In the sample data, participant ID # 10 who identified that they work 2 jobs in the previous hours employed question, has also identified the amount that each job brings in through their response of “20k each”. The clean_money() function left this response unchanged in order to maintain the integrity of the data for later manual processing.

ID yearly_income yearly_income2
1 20000 20000
2 30000 30000
3 approx 20k 20000
4 45000 45000
5 ~30000 30000
6 ~35k 35000
7 30000 30000
8 10000 10000
9 25000 25000
10 20k each 20k each
11 90000+ 90000
12 30 k 30000
13 approx. 40000 40000
14 55k 55000
15 ~22 k 22000

Minutes Exercised

Taking a look at the ‘minutes_exercised’ variable, many many of the responses expressed in minutes include the word “minutes” (or an equivalent short-form). Additionally, many responses are expressed in hours.

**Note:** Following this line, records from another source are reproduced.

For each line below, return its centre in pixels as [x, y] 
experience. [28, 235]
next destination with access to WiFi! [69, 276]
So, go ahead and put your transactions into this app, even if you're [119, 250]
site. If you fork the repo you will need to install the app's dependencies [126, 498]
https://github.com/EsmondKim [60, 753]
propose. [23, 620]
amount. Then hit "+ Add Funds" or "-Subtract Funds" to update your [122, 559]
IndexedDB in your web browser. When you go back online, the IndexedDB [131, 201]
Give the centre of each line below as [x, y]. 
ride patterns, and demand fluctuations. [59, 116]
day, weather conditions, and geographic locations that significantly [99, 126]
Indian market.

Both the clean_measures() and the change_measures() functions would be useful in cleaning these data:

dl_data$minutes_exercised2 <- clean_measures(dl_data$minutes_exercised, type = "minutes", symbols = T)
dl_data$minutes_exercised3 <- change_measures(dl_data$minutes_exercised2, from = "hours", to = "minutes")
ID minutes_exercised minutes_exercised2 minutes_exercised3
1 2 hrs 2 hours 120
2 30 30 30
3 60 min 60 60
4 2hrs 2hrs 120
5 approx 30 min. 30 30
6 0.5 hours 0.5 hours 30
7 120 minutes 120 120
8 60 60 60
9 1 hour 1 hour 60
10 100 100 100
11 roughly 60 60 60
12 180 min 180 180
13 50 50 50
14 45 mins 45 45
15 1 hr 1 hr 60

Weekly Alcohol Amount Consumed

By examining both the ‘alc_amount’ and ‘alc_endorsed’ variables, it can be seen that the branching logic question ‘alc_endorsed’ used to administer the ‘alc_amount’ question, was not implemented for the first 9 participants. Since ‘alc_endorsed’ responses are not available for these participants, those who would not have endorsed alcohol consumption in the ‘alc_endorsed’ question have responses to ‘alc_amount’ which are reflective of consuming no alcohol. The zero_measures() function can be used to transform these values to 0 whilst still maintaining true missing values for those who did not answer this question.

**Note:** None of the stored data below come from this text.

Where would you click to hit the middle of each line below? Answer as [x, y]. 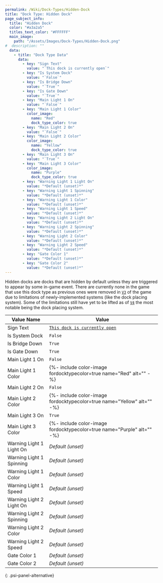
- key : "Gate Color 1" [45, 254]
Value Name [26, 320]
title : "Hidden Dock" [31, 23]
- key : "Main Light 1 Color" [52, 109]
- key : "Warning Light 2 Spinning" [58, 227]
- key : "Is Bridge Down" [48, 82]
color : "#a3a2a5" [27, 28]
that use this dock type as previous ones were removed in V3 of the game [78, 292]
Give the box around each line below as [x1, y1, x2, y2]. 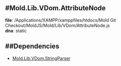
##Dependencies [5, 42, 59, 51]
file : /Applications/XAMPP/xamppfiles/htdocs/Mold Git [5, 17, 116, 23]
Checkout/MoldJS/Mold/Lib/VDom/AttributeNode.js [5, 22, 110, 28]
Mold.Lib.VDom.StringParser [12, 55, 71, 61]
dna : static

dl_data$alc_amount2 <- zero_measures(dl_data$alc_amount, include.na = T)
ID alc_endorsed alc_amount alc_amount2
1   zero 0
2   4 oz 4 oz
3   N/A 0
4   12 12
5   none 0
6   8 ounces 8 ounces
7   NA 0
8   16 16
9      
10 0    
11 1 12 oz 12. oz
12 1 4 4
13 1 20 ounces 20 ounces
14 0    
15 1 4 oz 4 oz

In the original variable, participant ID # 1, 3, 5, and 7 all have a response of zero for the amount of alcohol consumed, but are expressed in different ways. Specifically, participant ID # 3 and 7 wrote their response as “N/A” and “NA” (respectively). These responses differ from participant ID # 9 who has true missing data, as well as participant ID # 10 and 14 who did not receive the ‘alc_amount’ question because they answered “no (0)” to the ‘alc_endorsed’ question.

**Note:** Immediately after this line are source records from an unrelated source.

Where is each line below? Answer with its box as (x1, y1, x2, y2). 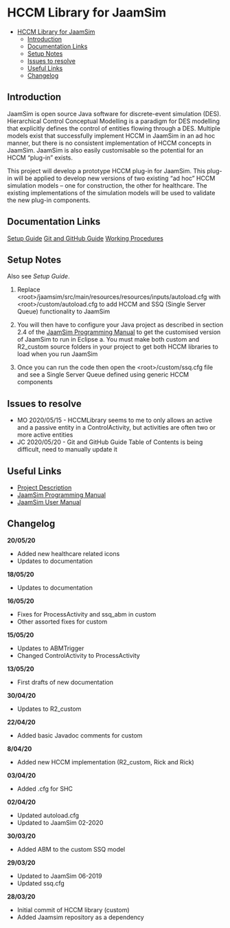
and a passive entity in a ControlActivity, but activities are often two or (16, 423, 216, 432)
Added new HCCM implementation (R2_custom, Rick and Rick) (16, 758, 194, 766)
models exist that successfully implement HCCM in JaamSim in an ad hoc (7, 131, 216, 140)
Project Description (16, 483, 72, 491)
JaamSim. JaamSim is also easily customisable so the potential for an (7, 146, 204, 154)
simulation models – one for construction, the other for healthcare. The (7, 181, 207, 190)
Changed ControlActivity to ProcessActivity (16, 651, 141, 659)
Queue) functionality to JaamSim (16, 307, 111, 316)
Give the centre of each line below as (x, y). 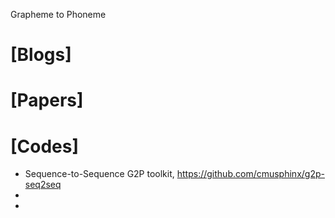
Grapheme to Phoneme (58, 14)
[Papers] (47, 100)
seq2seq (43, 185)
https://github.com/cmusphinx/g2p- (250, 174)
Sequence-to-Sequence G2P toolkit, (99, 174)
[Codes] (45, 146)
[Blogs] (41, 55)

Using the zero_measures() function, participants who answered the equivalent to zero alcohol consumption, had their responses transformed to a numeric zero, whilst those who were truly missing a response for this question retained their missing response. Further data cleaning would see a response of zero entered for participant IDs # 10 and 14 who did not endorse alcohol consumption, whilst particpant ID # 10 would retain a true missing (NA) response as there is no way to determine whether they would have endorsed alcohol consumption or not. And finally, the clean_measures() function can be applied to remove “ounces” written in responses:

dl_data$alc_amount2[dl_data$alc_endorsed==0] <- 0
dl_data$alc_amount3 <- clean_measures(dl_data$alc_amount2, type = "ounces", symbols = T)

A Final Note

Of course, good data collection techniques would minimize the need for this type of cleaning. The type of responses allowed to be captured in the survey response field is one way to avoid the types of messy data seen with alpha-numeric responses. However, this alone does not ensure good data quality. Improvements to the question being asked and/or the instructions being given to participants must be critically assessed on how they can improve the accuracy of what is being collected.